-------- ENTRIES SHOWN
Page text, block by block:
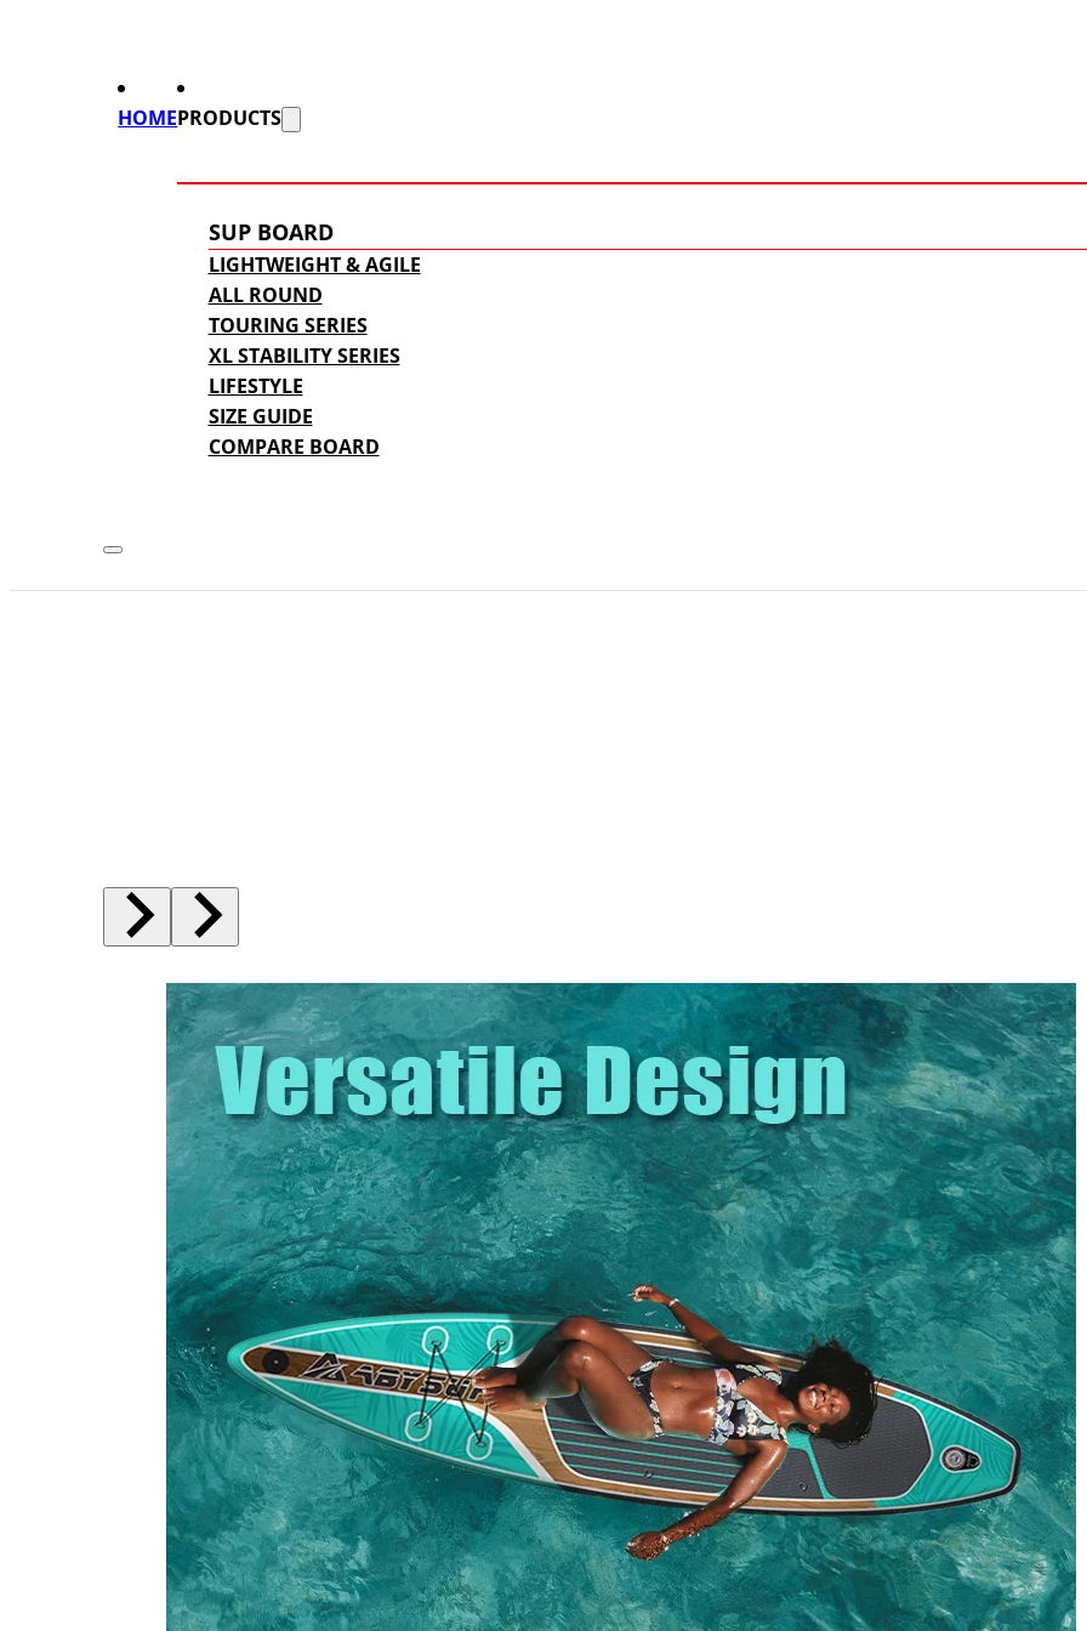
HOMEPRODUCTS
SUP BOARD
LIGHTWEIGHT & AGILE
ALL ROUND
TOURING SERIES
XL STABILITY SERIES
LIFESTYLE
SIZE GUIDE
COMPARE BOARD
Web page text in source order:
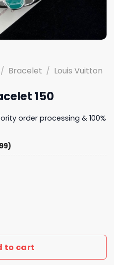
/ Bracelet / Louis Vuitton
150
order processing & 100%
quantity
to cart
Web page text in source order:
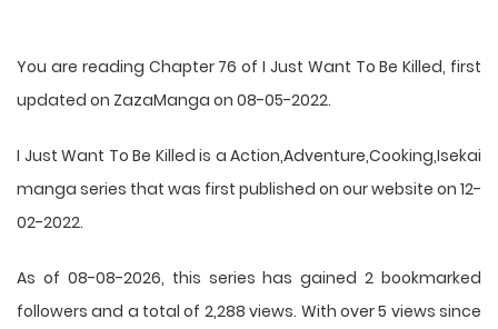
You are reading Chapter 76 of I Just Want To Be Killed, first
updated on ZazaManga on 08-05-2022.
I Just Want To Be Killed is a Action,Adventure,Cooking,Isekai
manga series that was first published on our website on 12-
02-2022.
As of 08-08-2026, this series has gained 2 bookmarked
followers and a total of 2,288 views. With over 5 views since
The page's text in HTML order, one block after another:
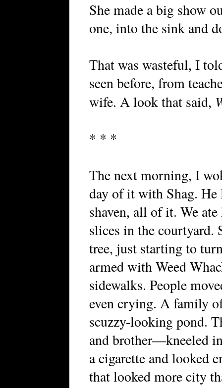
She made a big show
one, into the sink and
That was wasteful, I
seen before, from
wife. A look that said,
* * *
The next morning, I
day of it with Shag. He
shaven, all of it. We
slices in the courtyard.
tree, just starting to
armed with Weed
sidewalks. People
even crying. A family
scuzzy-looking pond.
and brother—kneeled
a cigarette and looked
that looked more city
----------------
_EXERCISE GOAL_:
With the line containing "even crying. A family" as the first and the last line of the data as the final one, copy every line between them exactly, those two included.

_RESULT_:
even crying. A family
scuzzy-looking pond.
and brother—kneeled
a cigarette and looked
that looked more city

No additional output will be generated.